How to Build AI Accountability Into Drug Development

Establishing accountability does not require slowing innovation. Instead, it requires deliberate mechanisms at every critical decision point. Here are the steps pharmaceutical boards should take immediately:

• Name Specific Accountability: Assign a named individual responsible for reviewing and signing off on each AI-assisted decision in the critical path. This creates clear responsibility rather than diffused accountability across departments.
• Document Model Provenance: Require transparency about what data trained each model, what architecture was used, and how validation was performed. This documentation must be available to regulators or in legal proceedings.
• Audit for Bias Systematically: Make bias auditing standard practice with particular attention to populations underrepresented in training data. Models trained predominantly on data from European ancestry cohorts, for example, carry confidence scores that do not reflect their limitations in other populations.
• Track and Review Overrides: Document when humans override AI recommendations and escalate patterns that emerge. This creates a record of decision-making and identifies when models consistently fail in specific scenarios.
• Report AI Risk to the Board: Include AI risk disclosure alongside financial and operational risk in governance calendars. Board-level reporting ensures oversight at the appropriate level of organizational authority.

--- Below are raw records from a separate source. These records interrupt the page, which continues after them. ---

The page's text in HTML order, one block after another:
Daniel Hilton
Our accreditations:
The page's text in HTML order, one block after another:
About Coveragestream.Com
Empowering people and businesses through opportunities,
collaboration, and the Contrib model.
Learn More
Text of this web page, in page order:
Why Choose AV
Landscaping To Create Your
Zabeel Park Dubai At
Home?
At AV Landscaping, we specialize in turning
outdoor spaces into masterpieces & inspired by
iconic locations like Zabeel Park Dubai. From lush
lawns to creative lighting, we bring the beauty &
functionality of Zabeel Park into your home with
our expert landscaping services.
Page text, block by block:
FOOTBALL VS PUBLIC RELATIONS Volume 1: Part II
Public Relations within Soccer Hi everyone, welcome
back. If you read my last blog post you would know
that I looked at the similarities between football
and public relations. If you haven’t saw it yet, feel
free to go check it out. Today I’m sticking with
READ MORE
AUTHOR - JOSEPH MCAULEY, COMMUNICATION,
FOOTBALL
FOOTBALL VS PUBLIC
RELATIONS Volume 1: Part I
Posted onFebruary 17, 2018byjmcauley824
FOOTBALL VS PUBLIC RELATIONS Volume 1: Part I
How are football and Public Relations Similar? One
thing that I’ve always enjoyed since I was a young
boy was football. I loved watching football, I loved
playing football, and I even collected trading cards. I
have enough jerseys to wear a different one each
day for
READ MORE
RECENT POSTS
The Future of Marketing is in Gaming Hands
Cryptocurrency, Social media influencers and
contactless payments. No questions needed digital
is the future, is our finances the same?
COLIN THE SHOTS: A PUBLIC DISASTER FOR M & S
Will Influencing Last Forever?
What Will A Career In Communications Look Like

These steps are not technically difficult. They are organizationally difficult because they require executives to acknowledge that their AI systems are decision-makers, and that acknowledgment carries responsibility.

What Does the Market Growth Tell Us About AI's Role in Drug Discovery?

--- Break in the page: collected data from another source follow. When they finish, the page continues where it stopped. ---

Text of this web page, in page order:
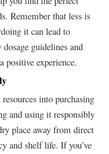
Remember that less is
it can lead to
guidelines and
positive experience.
into purchasing
and using it responsibly
place away from direct
and shelf life. If you’ve
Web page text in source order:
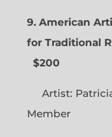
9. American
for Traditional
$200
Artist:
Member
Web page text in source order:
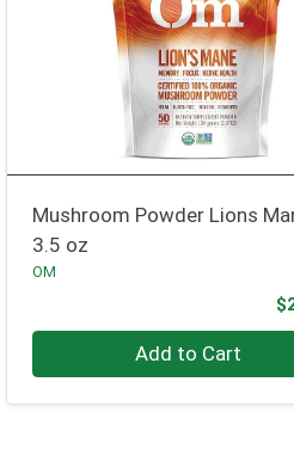
Price
Mushroom Powder Lions
3.5 oz
OM
Quantity 0 Add to Cart
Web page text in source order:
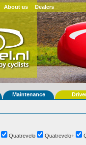
About us Dealers
Maintenance
Quatrevelo Quatrevelo+
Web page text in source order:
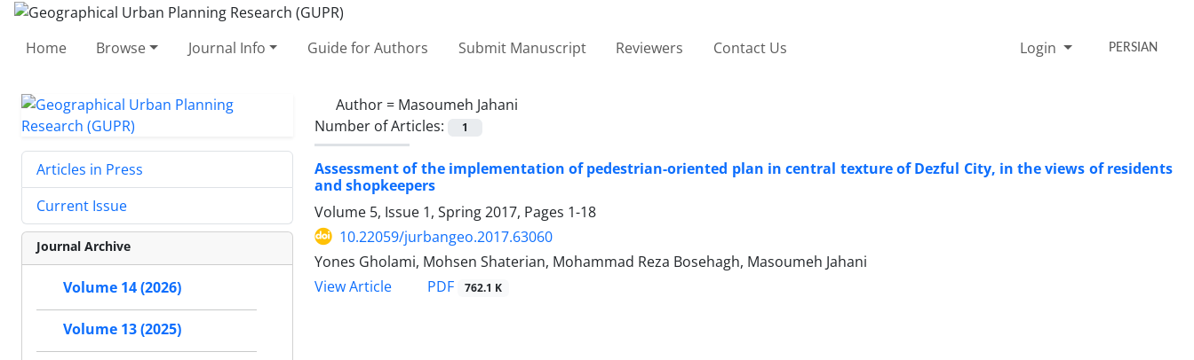
Home Browse Journal Info Guide for Authors Submit Manuscript Reviewers Contact Us Login PERSIAN
Author = Masoumeh Jahani
Number of Articles:
1
Assessment of the implementation of pedestrian-oriented plan in central texture of Dezful City, in the views of residents
and shopkeepers
Volume 5, Issue 1, Spring 2017, Pages 1-18
10.22059/jurbangeo.2017.63060
Yones Gholami, Mohsen Shaterian, Mohammad Reza Bosehagh, Masoumeh Jahani
View Article
PDF 762.1 K
Articles in Press
Current Issue
Journal Archive
Volume 14 (2026)
Volume 13 (2025)

The pharmaceutical industry is betting heavily on AI. The global AI in biotechnology market was valued at USD 4.13 billion in 2025 and is projected to reach USD 26.94 billion by 2035, growing at a compound annual rate of 20.6 percent. This explosive growth reflects genuine efficiency gains. Industry surveys show over 70 percent of pharmaceutical and biotech companies are actively funding AI-enabled platforms to drive drug discovery and clinical development.

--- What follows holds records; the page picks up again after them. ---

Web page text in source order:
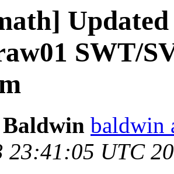
SWT/
baldwin
23:41:05 UTC
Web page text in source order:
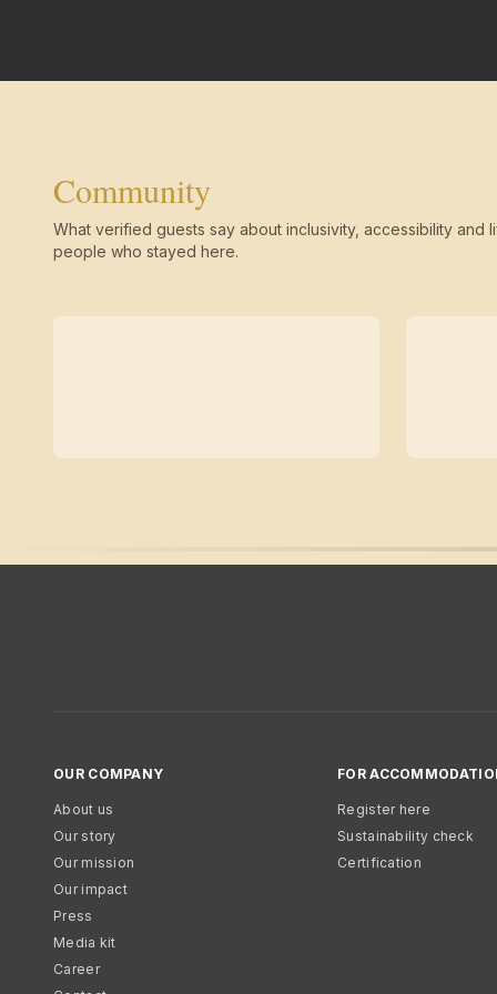
Community
What verified guests say about inclusivity, accessibility and
people who stayed here.
OUR COMPANY
About us
Our story
Our mission
Our impact
Press
Media kit
Career
FOR
Register here
Sustainability check
Certification
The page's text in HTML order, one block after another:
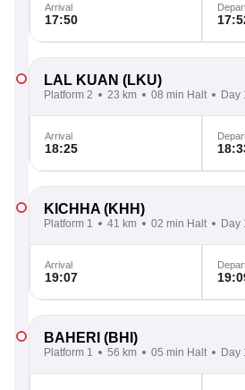
Arrival
17:50
LAL KUAN (LKU)
Platform 2 23 km 08 min Halt Day
Arrival
18:25
KICHHA (KHH)
Platform 1 41 km 02 min Halt Day
Arrival
19:07
BAHERI (BHI)
Platform 1 56 km 05 min Halt Day
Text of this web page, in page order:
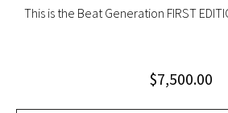
This is the Beat Generation FIRST
book. The memoir of a notorious thief,
$7,500.00
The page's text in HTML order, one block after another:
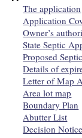
The application
Application
Owner’s
State Septic
Proposed
Details of
Letter of Map
Area lot map
Boundary Plan
Abutter List
Decision

The numbers justify the investment. Generative AI reduces molecular design time by 25 percent and cuts medical writing time significantly. AI-driven biotech programs are projected to account for 30 percent or more of new drug pipelines by the end of 2026, signaling a structural shift in how medicines are discovered and developed. AI-enabled platforms deliver two to three times faster target identification compared with traditional research methods, and they reduce clinical trial timelines by 20 to 30 percent, with patient recruitment shortened by nearly 40 percent.

Yet this rapid adoption has outpaced governance. The market growth underscores why accountability frameworks are urgent. As AI becomes standard practice in drug discovery, the stakes of flawed decisions grow proportionally.

What Questions Should Boards Be Asking Right Now?

Pharmaceutical boards need to move beyond passive acceptance of AI tools and engage directly with governance. The specific questions they should ask are:

• System Inventory: Which AI systems are embedded in the critical path for target selection, compound ranking, and trial design, and who specifically owns accountability for each one?
• Data Quality: What data was used to train these models, and has that data been audited for bias, completeness, and population representation?
• Override Processes: Is there a documented process for overriding an AI recommendation, and are those overrides tracked, reviewed, and escalated when patterns emerge?
• Liability Documentation: How would the company demonstrate to a regulator or a jury the decision-making chain behind a compound that caused harm?
• Cross-Functional Review: Has the AI governance framework been reviewed by the scientific advisory board, ethics committee, and audit committee, or only by the team that built the systems?

The algorithm that selected a cancer target is not accountable. Nor is the compound ranking model or the trial stratification system. But the board members that approved the strategy funding these systems are unambiguously responsible. The question is whether they know it yet.